Give back the full listing, character for character, with no pictures.

◇ ◇ ◇ ◇

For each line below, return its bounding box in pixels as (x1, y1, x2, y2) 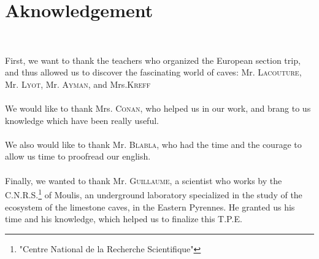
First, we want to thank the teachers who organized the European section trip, (5, 53, 301, 66)
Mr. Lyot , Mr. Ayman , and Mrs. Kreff (5, 77, 151, 90)
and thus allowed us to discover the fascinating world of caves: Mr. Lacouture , (5, 66, 302, 79)
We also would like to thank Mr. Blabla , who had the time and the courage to (5, 137, 302, 150)
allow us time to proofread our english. (5, 150, 151, 163)
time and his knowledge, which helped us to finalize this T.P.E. (5, 212, 242, 225)
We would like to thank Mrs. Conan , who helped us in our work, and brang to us (5, 102, 311, 115)
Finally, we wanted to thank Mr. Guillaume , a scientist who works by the (5, 174, 282, 187)

◇ ◇ ◇ ◇

Task response =>
For each line below, return its bounding box in pixels as (x1, y1, x2, y2) 
First, we want to thank the teachers who organized the European section trip, (5, 53, 301, 66)
Mr. Lyot , Mr. Ayman , and Mrs. Kreff (5, 77, 151, 90)
and thus allowed us to discover the fascinating world of caves: Mr. Lacouture , (5, 66, 302, 79)
We also would like to thank Mr. Blabla , who had the time and the courage to (5, 137, 302, 150)
allow us time to proofread our english. (5, 150, 151, 163)
time and his knowledge, which helped us to finalize this T.P.E. (5, 212, 242, 225)
We would like to thank Mrs. Conan , who helped us in our work, and brang to us (5, 102, 311, 115)
Finally, we wanted to thank Mr. Guillaume , a scientist who works by the (5, 174, 282, 187)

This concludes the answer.